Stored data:

:::::

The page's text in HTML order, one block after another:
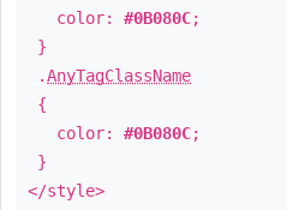
color: #0B080C;
}
.AnyTagClassName
{
color: #0B080C;
}
</style>
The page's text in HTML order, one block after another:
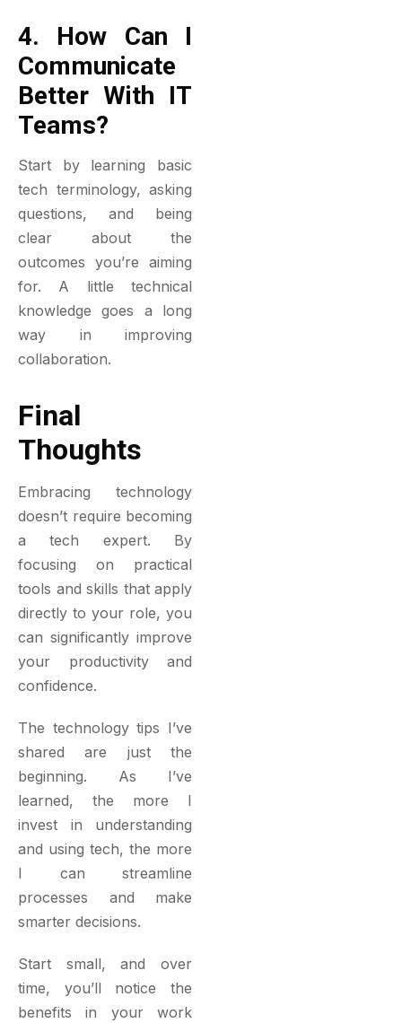
4. How Can I
Communicate
Better With IT
Teams?
Start by learning basic
tech terminology, asking
questions, and being
clear about the
outcomes you’re aiming
for. A little technical
knowledge goes a long
way in improving
collaboration.
Final
Thoughts
Embracing technology
doesn’t require becoming
a tech expert. By
focusing on practical
tools and skills that apply
directly to your role, you
can significantly improve
your productivity and
confidence.
The technology tips I’ve
shared are just the
beginning. As I’ve
learned, the more I
invest in understanding
and using tech, the more
I can streamline
processes and make
smarter decisions.
Start small, and over
time, you’ll notice the
benefits in your work

:::::

◆ The problem:
Transcribe each record exactly as it appears, but omit every picture.

◆ Output of the task:
The page's text in HTML order, one block after another:
color: #0B080C;
}
.AnyTagClassName
{
color: #0B080C;
}
</style>
The page's text in HTML order, one block after another:
4. How Can I
Communicate
Better With IT
Teams?
Start by learning basic
tech terminology, asking
questions, and being
clear about the
outcomes you’re aiming
for. A little technical
knowledge goes a long
way in improving
collaboration.
Final
Thoughts
Embracing technology
doesn’t require becoming
a tech expert. By
focusing on practical
tools and skills that apply
directly to your role, you
can significantly improve
your productivity and
confidence.
The technology tips I’ve
shared are just the
beginning. As I’ve
learned, the more I
invest in understanding
and using tech, the more
I can streamline
processes and make
smarter decisions.
Start small, and over
time, you’ll notice the
benefits in your work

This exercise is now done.